Yes, that is my house in the background, rotting. 
The dying bird occasionally thrashes around in its box. The mind may have gone on, but the body always fights it. It's instinct. Basic biology. If you've ever watched a creature die, it's not at all like "in the movies." The body fights it. It's too soon. Not now. This can't be.

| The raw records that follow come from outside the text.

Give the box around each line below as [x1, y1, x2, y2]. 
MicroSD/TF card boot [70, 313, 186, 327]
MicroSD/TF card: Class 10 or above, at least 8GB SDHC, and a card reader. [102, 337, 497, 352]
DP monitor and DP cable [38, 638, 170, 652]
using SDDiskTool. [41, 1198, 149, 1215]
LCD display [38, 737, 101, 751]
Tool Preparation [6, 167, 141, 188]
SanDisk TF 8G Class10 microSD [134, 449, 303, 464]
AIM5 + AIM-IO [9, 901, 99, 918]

Taking this picture of the dead bird reminds me of Mr. Audubon who killed every bird who modeled for his paintings. Oh, what a FUNNY STORY of him trying to kill the golden eagle so he could paint it... (sarcasm) 


Sunday, March 16, 2008

Talk to the Hand














It's been a couple days since I took the pooches for a good walk, so they were all wound up. Comet was running circles in the field, barking at everything and nothing. Stella found a rodent hole to concentrate on and Leon, well, with the attention span of a gnat, you can imagine that he was very busy.
So I paused for a while to sit on the log bridge that spans the newly-restored stream. Not long ago, a coho swam underneath as I was walking across, so I was hoping to catch sight of another one today.

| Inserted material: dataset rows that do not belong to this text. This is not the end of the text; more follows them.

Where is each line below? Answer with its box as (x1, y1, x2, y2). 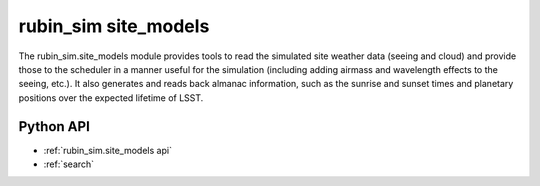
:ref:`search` (43, 158, 95, 170)
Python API (18, 118, 90, 135)
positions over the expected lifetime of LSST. (18, 91, 204, 104)
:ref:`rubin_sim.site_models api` (43, 144, 172, 156)
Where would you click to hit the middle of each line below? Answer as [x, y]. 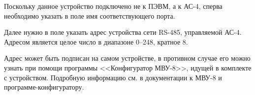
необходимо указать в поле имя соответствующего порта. [90, 15]
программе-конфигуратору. [44, 87]
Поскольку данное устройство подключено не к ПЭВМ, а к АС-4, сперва [113, 6]
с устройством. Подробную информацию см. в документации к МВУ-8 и [113, 77]
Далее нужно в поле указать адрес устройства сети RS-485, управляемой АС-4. [123, 32]
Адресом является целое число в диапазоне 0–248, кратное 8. [96, 41]
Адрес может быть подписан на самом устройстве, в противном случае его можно [127, 58]
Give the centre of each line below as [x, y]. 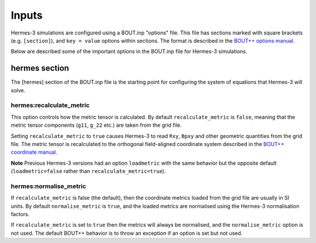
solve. [18, 90]
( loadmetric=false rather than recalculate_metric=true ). [88, 171]
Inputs [27, 15]
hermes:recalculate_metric [50, 105]
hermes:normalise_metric [49, 186]
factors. [20, 214]
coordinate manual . [34, 152]
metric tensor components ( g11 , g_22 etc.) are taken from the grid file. [96, 125]

In no time, something swam right underneath my dangling feet. But it wasn't a coho. It wasn't even a fish. It startled me at first and I turned around to see if it would surface for air behind me, downstream. It never did.
Was it a beaver? I've seen evidence of beaver all around the trails - chewed ends of branches and tracks near the river. But this seemed too small to be a beaver and didn't have that big, wide tail.

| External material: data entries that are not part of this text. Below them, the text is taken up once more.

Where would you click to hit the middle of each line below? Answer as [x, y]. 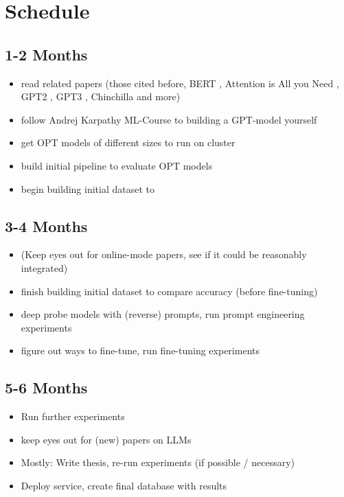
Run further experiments [73, 416]
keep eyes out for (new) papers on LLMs [106, 439]
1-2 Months [46, 54]
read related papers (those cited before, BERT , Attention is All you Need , [180, 83]
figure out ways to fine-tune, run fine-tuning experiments [140, 350]
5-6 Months [46, 388]
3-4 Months [46, 226]
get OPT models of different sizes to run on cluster [128, 142]

Was it a RAT? No. It just couldn't be a rat. It swam so smoothly, like a streak and never came up for air the whole time I watched. Oh please, don't be a rat.
Was it a river otter? There's a thought. I had no idea.
When I got home, I Googled "River Otter" and found some pictures including the one above. Unless river otters are small, like large-rat-sized, I don't think what I saw was an otter either.
So the mystery remains.

UPDATE! It was a young beaver!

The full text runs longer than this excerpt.